Short miles are, on average, about ten percent less than actual miles, but in some cases, the difference can be as large as 50%. An extreme example would be a load that picked up in Brownsville Texas, and delivered in Miami, Florida, as though the truck could drive across the Gulf of Mexico. Another example would be a load that picked up in Buffalo New York and delivered in Green Bay Wisconsin, not giving any consideration that three of America’s Great Lakes lie between that load’s origin and destination.

Mountains and canyons would also become great obstacles when truck drivers are required to drive several truck legal routes, because the most direct route cannot accommodate heavy truck traffic. Some trucking companies have tried to alleviate some of these discrepancies by paying their drivers according to practical miles. This is where dispatch gives them a certain route to follow and will pay them for those. This is done in effort of compensating drivers for the actual work done. These routes will largely follow the Interstate Highway system, but will sometimes require the driver to use state and US highways, as well as toll roads. Trucking companies adapt this method in order to attract and keep experienced truck drivers.

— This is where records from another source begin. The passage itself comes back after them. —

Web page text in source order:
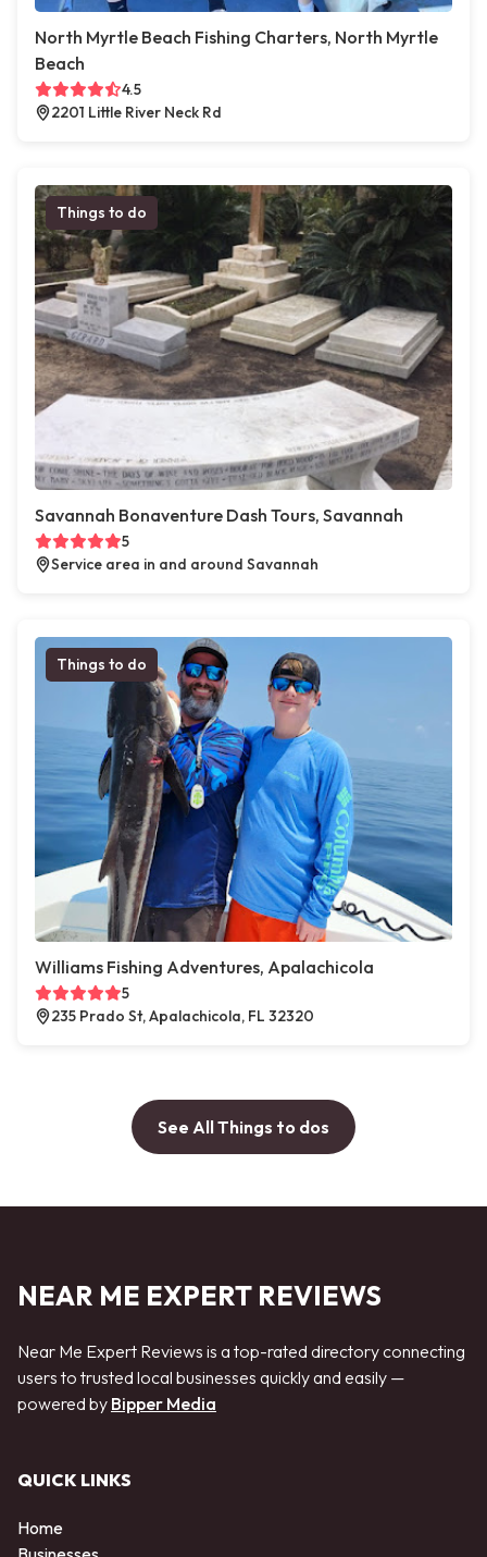
North Myrtle Beach Fishing Charters, North Myrtle
Beach
4.5
2201 Little River Neck Rd
Things to do
Savannah Bonaventure Dash Tours, Savannah
5
Service area in and around Savannah
Things to do
Williams Fishing Adventures, Apalachicola
5
235 Prado St, Apalachicola, FL 32320
See All Things to dos
NEAR ME EXPERT REVIEWS
Near Me Expert Reviews is a top-rated directory connecting
users to trusted local businesses quickly and easily —
powered by Bipper Media
QUICK LINKS
Home

Getting paid by percentage is the preferred way of business among veteran drivers and owner-operators. Typical percentage among owner-operators pulling flatbed trailers is between 85-90 percent of line haul being paid to the driver. Additionally, the driver may also receive 100% of fuel surcharges and fees for extra pickups or drops or for tarping loads. It creates strong incentives for drivers agreeing to pull especially difficult loads. These loads may include pieces that are especially heavy or large, pieces that require tarping, pieces that are being shipped or received along treacherous routes far from the interstates. It also discourages drivers and owner-operators from agreeing to move cheap freight. Percentage of load is the simplest way of calculating what a driver and his truck will earn.

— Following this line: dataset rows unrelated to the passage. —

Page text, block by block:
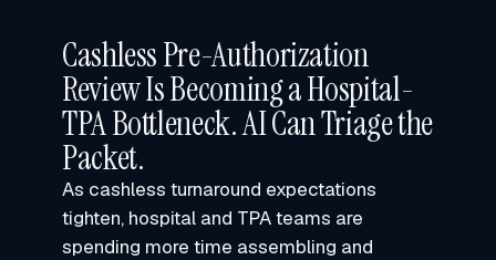
Cashless Pre-Authorization
Review Is Becoming a Hospital-
TPA Bottleneck. AI Can Triage the
Packet.
As cashless turnaround expectations
tighten, hospital and TPA teams are
spending more time assembling and

Truck drivers are expected to drive up to 14 hours straight each day, receiving roughly 10 hours off prior to the beginning of the next shift. Legislation regulating the amount of driving a trucker performs over the course of a day and week does exist, but these rules are often bent and broken.

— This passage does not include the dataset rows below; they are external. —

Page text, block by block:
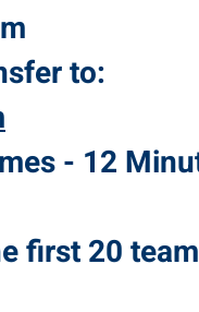
to:
- 12
first 20
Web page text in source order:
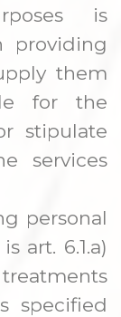
is
providing
them
for the
stipulate
services
personal
art. 6.1.a)
specified
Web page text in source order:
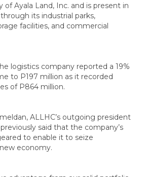
of Ayala Land, Inc. and is present in
its industrial parks,
facilities, and commercial
logistics company reported a 19%
to P197 million as it recorded
of P864 million.
ALLHC’s outgoing president
said that the company’s
to enable it to seize
economy.

Truckers rarely enjoy more than a day of work off a week. The chance of dying on the job is also extremely high, with deaths of truckers in auto accidents accounting for 12% of all work-related deaths in the United States.

All this comes with a measly average annual salary of just under $38,000. A trucker can easily work 4400 hours a year, coming to an hourly wage of $8.70. The typical over-the-road truck driver can also expect to get paid on average .35 cents per mile, and run about 2500-3000 miles per week. The miles that a truck driver can expect to run are often limited, not by the driver, but by load availability. Even the most ambitious driver can expect to legally max out 3500 miles per week, and this is only possible with long hauls that offer few and short load and unload times.

The average over-the-road truck driver can earn $875-$1050 gross per week. To make this kind of money, a truck driver would be away from home for most of the month with only two to four days spent at home. This leaves a truck driver alone in his truck or at truck stops for the majority of his downtime and 34-hour restarts.